**Problem statement:** Give back exactly the lines of the material below, starting with the line with "ル医学生理学賞、後者は物理学賞でも違和感がないものが多" and going on through the line with "Int. Ed.誌に掲載の論文は無く、 J. Am. Chem. Soc.誌の論文は".

**Given records:**

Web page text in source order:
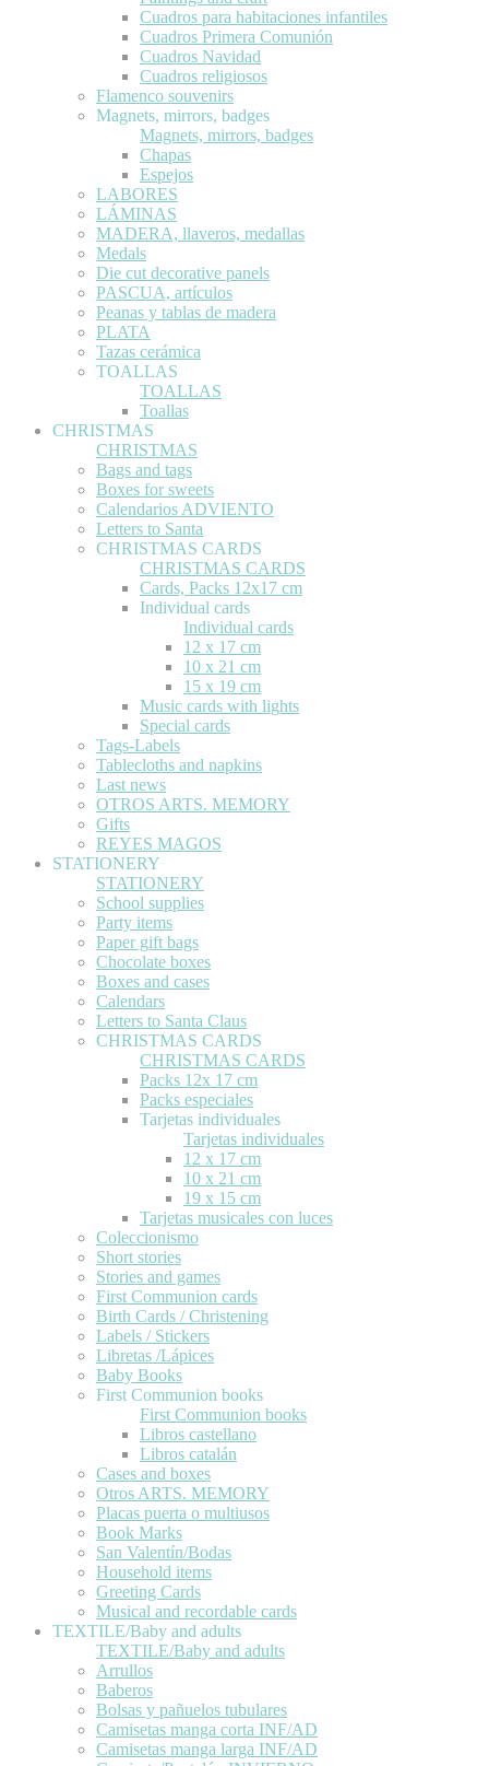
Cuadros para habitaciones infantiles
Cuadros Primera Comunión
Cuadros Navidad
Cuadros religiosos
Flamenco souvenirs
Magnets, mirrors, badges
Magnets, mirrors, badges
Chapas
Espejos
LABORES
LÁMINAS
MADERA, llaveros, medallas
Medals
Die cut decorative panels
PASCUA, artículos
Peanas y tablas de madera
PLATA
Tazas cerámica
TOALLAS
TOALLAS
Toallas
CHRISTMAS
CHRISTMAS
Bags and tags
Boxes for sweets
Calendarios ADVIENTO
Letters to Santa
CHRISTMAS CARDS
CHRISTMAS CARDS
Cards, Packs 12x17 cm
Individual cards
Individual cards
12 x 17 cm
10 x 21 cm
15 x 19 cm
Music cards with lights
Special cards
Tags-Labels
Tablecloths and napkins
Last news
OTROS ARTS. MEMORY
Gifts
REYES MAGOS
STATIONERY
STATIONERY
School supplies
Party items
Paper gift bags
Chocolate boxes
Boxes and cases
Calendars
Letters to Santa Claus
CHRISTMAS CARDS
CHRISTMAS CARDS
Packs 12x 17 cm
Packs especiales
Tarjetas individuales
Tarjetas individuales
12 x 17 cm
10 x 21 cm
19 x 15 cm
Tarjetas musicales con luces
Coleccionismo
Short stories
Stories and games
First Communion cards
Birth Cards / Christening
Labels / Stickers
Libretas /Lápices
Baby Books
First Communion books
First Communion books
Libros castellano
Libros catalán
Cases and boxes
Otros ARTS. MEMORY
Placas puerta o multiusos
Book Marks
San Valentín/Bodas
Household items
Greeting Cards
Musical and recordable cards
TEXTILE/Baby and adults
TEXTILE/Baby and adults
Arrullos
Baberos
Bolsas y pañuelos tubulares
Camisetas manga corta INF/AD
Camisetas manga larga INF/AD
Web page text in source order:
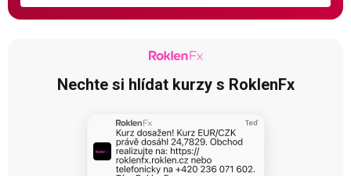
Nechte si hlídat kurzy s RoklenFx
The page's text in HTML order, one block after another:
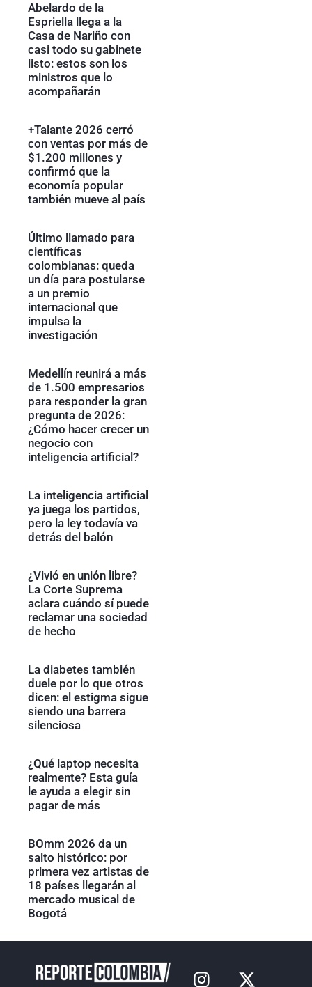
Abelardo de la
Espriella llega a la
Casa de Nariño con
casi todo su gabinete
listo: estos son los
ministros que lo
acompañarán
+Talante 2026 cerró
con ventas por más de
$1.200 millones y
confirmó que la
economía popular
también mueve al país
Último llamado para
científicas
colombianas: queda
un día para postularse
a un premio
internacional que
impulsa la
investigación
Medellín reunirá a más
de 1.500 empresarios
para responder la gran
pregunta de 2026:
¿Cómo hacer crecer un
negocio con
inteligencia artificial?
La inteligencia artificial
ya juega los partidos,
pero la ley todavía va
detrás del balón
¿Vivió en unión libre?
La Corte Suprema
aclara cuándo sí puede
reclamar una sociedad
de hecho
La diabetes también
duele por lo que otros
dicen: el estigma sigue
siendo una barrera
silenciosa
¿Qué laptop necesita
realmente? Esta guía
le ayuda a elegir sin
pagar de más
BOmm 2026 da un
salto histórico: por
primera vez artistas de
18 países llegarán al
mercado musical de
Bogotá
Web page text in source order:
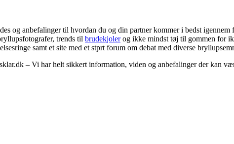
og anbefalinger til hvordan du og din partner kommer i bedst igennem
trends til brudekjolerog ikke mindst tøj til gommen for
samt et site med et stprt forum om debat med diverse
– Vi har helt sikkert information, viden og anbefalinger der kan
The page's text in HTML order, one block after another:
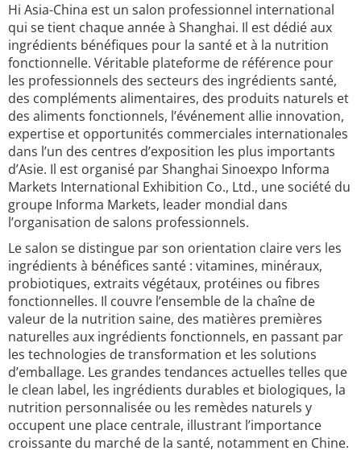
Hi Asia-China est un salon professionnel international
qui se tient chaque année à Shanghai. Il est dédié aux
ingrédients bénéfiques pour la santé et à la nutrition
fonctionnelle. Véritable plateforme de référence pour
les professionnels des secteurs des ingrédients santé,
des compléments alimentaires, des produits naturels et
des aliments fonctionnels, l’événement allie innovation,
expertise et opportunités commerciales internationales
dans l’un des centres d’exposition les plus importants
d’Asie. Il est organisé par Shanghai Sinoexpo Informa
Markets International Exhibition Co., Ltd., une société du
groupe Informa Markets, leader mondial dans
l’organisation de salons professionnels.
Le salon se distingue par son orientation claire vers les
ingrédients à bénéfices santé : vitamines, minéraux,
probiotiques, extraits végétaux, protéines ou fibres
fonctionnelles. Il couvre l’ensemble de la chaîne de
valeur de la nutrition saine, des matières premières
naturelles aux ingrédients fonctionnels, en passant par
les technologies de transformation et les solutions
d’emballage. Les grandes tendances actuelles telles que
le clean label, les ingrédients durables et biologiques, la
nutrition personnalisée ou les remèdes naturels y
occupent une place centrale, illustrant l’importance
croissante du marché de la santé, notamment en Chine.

---

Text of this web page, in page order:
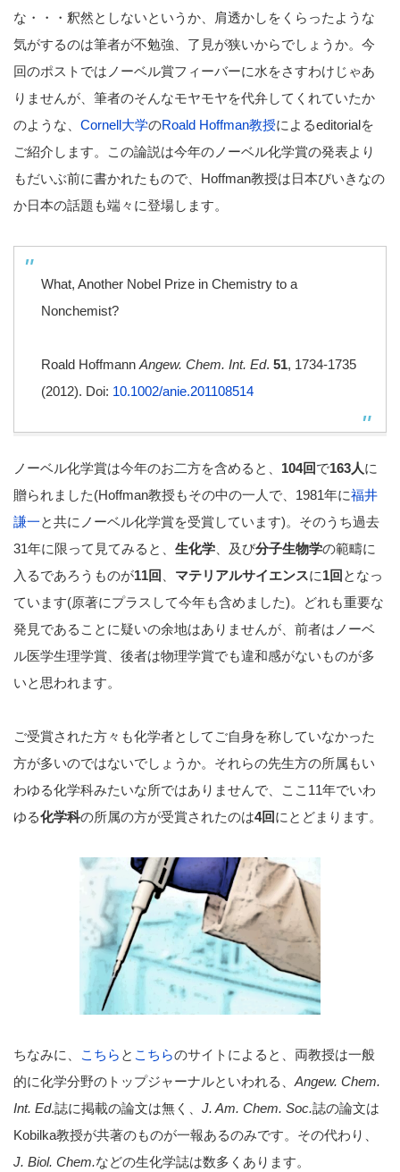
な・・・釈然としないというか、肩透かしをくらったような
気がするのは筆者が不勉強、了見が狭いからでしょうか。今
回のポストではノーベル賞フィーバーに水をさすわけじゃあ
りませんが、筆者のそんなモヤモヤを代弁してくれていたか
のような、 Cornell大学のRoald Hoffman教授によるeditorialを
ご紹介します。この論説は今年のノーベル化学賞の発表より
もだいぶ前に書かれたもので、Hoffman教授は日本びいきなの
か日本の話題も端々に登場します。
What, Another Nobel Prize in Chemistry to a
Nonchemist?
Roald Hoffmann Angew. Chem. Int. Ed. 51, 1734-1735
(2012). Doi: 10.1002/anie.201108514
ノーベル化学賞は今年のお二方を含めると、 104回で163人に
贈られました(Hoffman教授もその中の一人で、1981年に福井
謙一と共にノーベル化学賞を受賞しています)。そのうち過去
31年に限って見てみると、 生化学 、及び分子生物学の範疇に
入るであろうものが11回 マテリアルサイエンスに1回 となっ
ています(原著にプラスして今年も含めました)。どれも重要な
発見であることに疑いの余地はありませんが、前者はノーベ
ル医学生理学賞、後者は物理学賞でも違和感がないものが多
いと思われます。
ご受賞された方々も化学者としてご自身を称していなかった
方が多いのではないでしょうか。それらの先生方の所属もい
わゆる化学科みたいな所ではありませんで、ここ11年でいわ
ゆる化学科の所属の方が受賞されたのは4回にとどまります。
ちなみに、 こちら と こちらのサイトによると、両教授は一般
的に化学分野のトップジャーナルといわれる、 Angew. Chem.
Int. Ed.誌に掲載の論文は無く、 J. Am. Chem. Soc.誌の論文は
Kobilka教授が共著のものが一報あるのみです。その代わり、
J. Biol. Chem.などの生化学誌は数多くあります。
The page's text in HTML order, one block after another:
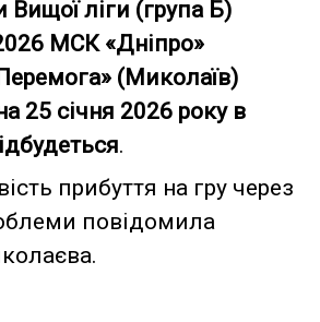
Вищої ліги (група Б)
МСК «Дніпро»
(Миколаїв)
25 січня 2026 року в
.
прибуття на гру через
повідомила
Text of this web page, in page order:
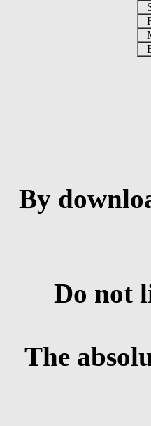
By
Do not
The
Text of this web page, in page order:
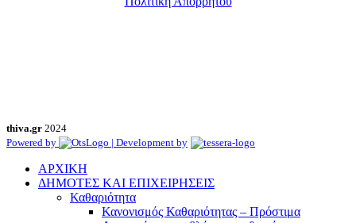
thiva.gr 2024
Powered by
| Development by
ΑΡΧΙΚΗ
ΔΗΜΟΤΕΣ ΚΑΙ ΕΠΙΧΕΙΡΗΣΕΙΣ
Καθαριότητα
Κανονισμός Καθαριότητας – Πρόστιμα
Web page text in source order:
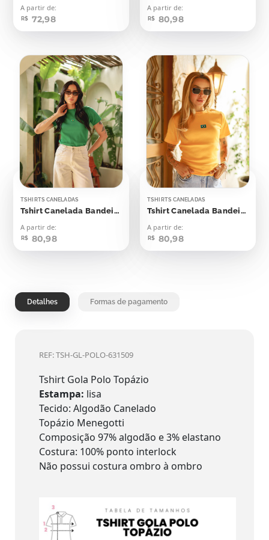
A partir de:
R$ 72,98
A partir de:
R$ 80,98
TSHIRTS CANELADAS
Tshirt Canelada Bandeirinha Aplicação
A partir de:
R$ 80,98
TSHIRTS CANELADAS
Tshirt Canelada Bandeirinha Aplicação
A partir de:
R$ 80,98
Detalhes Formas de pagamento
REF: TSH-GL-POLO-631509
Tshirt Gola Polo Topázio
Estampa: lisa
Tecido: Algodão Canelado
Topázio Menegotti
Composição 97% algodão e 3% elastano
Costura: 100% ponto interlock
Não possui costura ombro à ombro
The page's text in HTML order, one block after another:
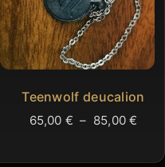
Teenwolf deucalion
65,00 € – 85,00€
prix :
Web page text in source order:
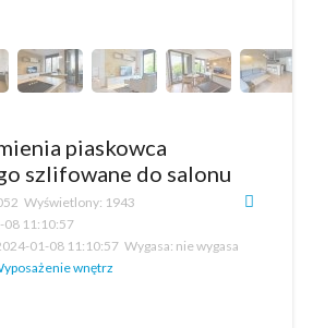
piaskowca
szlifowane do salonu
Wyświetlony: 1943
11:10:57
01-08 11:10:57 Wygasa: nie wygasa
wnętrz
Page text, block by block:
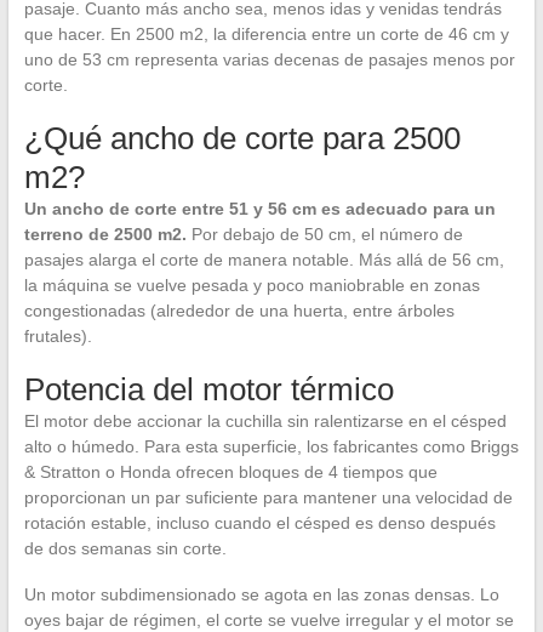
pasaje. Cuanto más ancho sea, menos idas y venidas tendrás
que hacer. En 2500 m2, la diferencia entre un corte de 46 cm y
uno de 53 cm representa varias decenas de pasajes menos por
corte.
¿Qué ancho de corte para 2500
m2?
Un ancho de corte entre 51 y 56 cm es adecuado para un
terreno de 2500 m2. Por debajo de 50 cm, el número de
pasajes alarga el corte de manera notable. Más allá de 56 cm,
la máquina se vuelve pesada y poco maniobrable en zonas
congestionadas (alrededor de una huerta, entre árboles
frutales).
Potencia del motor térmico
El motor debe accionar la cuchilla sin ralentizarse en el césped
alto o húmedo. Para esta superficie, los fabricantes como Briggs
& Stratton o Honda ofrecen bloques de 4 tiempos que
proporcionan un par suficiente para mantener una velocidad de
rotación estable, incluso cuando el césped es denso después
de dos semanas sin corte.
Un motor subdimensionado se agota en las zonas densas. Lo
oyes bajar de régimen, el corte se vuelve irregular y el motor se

**Finished task:**
ル医学生理学賞、後者は物理学賞でも違和感がないものが多
いと思われます。
ご受賞された方々も化学者としてご自身を称していなかった
方が多いのではないでしょうか。それらの先生方の所属もい
わゆる化学科みたいな所ではありませんで、ここ11年でいわ
ゆる化学科の所属の方が受賞されたのは4回にとどまります。
ちなみに、 こちら と こちらのサイトによると、両教授は一般
的に化学分野のトップジャーナルといわれる、 Angew. Chem.
Int. Ed.誌に掲載の論文は無く、 J. Am. Chem. Soc.誌の論文は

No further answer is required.